**ASSIGNMENT:**
For the entries below, the result should be an exact transcription of the lines from the one with "Operation Concludes [92, 36]" up to and including the one with "box as (x1, y1, x2, y2).", and only those.

**INFORMATION PROVIDED:**
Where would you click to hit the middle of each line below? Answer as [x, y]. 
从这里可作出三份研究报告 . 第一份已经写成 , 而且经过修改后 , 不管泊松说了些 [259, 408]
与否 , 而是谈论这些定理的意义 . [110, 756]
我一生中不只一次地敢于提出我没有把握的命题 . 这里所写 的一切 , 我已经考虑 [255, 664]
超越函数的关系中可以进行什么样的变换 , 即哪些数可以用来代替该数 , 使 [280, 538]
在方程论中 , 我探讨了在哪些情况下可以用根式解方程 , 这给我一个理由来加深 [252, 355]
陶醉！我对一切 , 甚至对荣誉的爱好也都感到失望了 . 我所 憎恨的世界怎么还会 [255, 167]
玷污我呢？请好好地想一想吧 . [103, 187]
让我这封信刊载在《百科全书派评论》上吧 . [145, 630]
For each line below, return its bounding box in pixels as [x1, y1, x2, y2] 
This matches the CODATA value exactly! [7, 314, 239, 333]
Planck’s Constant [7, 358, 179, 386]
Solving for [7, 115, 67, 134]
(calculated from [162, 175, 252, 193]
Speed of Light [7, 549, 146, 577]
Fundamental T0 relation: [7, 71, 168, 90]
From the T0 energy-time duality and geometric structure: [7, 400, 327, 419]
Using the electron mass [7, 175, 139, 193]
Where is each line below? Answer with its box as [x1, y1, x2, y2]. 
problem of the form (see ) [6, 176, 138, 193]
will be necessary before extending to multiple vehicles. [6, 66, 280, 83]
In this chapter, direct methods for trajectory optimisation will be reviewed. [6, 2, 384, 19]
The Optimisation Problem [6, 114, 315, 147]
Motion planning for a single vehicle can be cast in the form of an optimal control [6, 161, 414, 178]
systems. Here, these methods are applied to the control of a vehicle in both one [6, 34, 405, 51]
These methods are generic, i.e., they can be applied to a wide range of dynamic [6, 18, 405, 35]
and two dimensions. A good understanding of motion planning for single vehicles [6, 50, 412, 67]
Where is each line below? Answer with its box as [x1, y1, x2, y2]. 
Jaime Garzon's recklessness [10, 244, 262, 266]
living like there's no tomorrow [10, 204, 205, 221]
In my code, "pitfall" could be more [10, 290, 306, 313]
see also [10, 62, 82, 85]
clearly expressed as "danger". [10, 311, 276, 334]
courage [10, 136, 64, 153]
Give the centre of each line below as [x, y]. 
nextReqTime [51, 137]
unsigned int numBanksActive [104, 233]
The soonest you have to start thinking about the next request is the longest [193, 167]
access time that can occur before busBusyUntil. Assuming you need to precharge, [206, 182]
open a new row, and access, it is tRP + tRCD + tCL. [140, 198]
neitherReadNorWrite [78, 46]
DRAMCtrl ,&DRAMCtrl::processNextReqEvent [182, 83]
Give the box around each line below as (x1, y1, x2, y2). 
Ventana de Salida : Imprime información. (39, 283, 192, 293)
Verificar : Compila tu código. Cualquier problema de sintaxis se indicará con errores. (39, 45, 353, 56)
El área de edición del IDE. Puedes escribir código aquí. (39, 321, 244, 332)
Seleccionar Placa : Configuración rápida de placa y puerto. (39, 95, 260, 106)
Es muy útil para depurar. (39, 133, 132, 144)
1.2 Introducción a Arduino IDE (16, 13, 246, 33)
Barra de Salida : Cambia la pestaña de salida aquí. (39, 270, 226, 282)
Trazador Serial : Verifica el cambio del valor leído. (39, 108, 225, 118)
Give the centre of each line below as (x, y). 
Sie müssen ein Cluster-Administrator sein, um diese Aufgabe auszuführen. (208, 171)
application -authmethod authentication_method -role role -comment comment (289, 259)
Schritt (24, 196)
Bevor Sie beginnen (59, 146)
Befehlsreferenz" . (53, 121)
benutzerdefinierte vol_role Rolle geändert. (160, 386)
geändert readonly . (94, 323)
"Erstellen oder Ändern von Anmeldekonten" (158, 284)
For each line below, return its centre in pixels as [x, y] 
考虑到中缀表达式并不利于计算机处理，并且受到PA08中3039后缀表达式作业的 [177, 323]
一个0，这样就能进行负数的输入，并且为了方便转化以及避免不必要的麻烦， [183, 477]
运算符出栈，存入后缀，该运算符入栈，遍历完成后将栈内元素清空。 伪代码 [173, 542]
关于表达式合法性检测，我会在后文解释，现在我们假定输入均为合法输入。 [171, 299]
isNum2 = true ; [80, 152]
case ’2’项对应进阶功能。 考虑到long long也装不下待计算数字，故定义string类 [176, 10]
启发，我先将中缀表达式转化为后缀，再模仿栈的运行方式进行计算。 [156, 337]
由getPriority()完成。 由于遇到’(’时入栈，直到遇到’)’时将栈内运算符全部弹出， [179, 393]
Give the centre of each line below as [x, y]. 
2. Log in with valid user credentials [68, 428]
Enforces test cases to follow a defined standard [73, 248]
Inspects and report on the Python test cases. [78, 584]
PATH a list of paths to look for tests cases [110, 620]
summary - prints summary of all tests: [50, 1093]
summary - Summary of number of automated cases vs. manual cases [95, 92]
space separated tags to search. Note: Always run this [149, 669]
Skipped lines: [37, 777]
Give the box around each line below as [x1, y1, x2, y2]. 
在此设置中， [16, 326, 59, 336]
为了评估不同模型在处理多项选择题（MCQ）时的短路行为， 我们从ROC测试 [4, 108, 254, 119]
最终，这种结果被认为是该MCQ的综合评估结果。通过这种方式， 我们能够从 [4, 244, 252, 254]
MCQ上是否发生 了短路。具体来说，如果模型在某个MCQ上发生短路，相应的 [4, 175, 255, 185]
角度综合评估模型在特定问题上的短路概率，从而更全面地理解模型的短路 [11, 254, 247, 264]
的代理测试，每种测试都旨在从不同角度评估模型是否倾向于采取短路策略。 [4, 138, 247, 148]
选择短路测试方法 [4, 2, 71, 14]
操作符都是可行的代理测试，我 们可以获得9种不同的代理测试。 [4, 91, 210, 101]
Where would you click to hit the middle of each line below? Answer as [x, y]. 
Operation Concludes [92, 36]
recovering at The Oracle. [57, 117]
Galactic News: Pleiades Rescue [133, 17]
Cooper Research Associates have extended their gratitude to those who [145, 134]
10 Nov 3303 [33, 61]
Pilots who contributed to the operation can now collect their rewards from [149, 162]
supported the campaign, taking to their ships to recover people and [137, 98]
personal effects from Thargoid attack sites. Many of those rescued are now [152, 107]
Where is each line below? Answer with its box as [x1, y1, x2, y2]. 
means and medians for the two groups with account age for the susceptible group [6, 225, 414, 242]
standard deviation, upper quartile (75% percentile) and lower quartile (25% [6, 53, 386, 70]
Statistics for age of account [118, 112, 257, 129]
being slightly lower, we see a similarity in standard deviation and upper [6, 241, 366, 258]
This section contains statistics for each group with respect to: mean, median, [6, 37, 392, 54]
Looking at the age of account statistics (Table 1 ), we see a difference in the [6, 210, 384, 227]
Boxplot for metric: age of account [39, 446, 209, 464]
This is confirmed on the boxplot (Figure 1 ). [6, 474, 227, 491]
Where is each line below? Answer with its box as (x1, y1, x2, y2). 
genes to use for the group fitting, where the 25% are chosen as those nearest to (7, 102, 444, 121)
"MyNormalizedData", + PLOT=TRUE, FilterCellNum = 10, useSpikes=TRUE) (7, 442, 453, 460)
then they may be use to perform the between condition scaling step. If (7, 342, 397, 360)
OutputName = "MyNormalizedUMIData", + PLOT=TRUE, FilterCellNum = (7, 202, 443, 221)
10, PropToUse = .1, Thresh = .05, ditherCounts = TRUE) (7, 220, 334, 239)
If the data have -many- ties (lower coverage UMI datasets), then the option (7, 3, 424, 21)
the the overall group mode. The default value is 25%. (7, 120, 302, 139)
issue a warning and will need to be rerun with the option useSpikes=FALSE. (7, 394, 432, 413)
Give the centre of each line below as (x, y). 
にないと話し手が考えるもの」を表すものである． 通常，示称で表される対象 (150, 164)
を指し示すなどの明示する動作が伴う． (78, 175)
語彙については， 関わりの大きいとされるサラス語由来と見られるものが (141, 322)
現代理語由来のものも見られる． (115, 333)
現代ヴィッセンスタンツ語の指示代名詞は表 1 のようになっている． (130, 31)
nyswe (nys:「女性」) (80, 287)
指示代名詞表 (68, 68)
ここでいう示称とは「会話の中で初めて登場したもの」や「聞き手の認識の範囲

**WRITTEN SOLUTION:**
Operation Concludes [92, 36]
recovering at The Oracle. [57, 117]
Galactic News: Pleiades Rescue [133, 17]
Cooper Research Associates have extended their gratitude to those who [145, 134]
10 Nov 3303 [33, 61]
Pilots who contributed to the operation can now collect their rewards from [149, 162]
supported the campaign, taking to their ships to recover people and [137, 98]
personal effects from Thargoid attack sites. Many of those rescued are now [152, 107]
Where is each line below? Answer with its box as [x1, y1, x2, y2]. 
means and medians for the two groups with account age for the susceptible group [6, 225, 414, 242]
standard deviation, upper quartile (75% percentile) and lower quartile (25% [6, 53, 386, 70]
Statistics for age of account [118, 112, 257, 129]
being slightly lower, we see a similarity in standard deviation and upper [6, 241, 366, 258]
This section contains statistics for each group with respect to: mean, median, [6, 37, 392, 54]
Looking at the age of account statistics (Table 1 ), we see a difference in the [6, 210, 384, 227]
Boxplot for metric: age of account [39, 446, 209, 464]
This is confirmed on the boxplot (Figure 1 ). [6, 474, 227, 491]
Where is each line below? Answer with its box as (x1, y1, x2, y2). 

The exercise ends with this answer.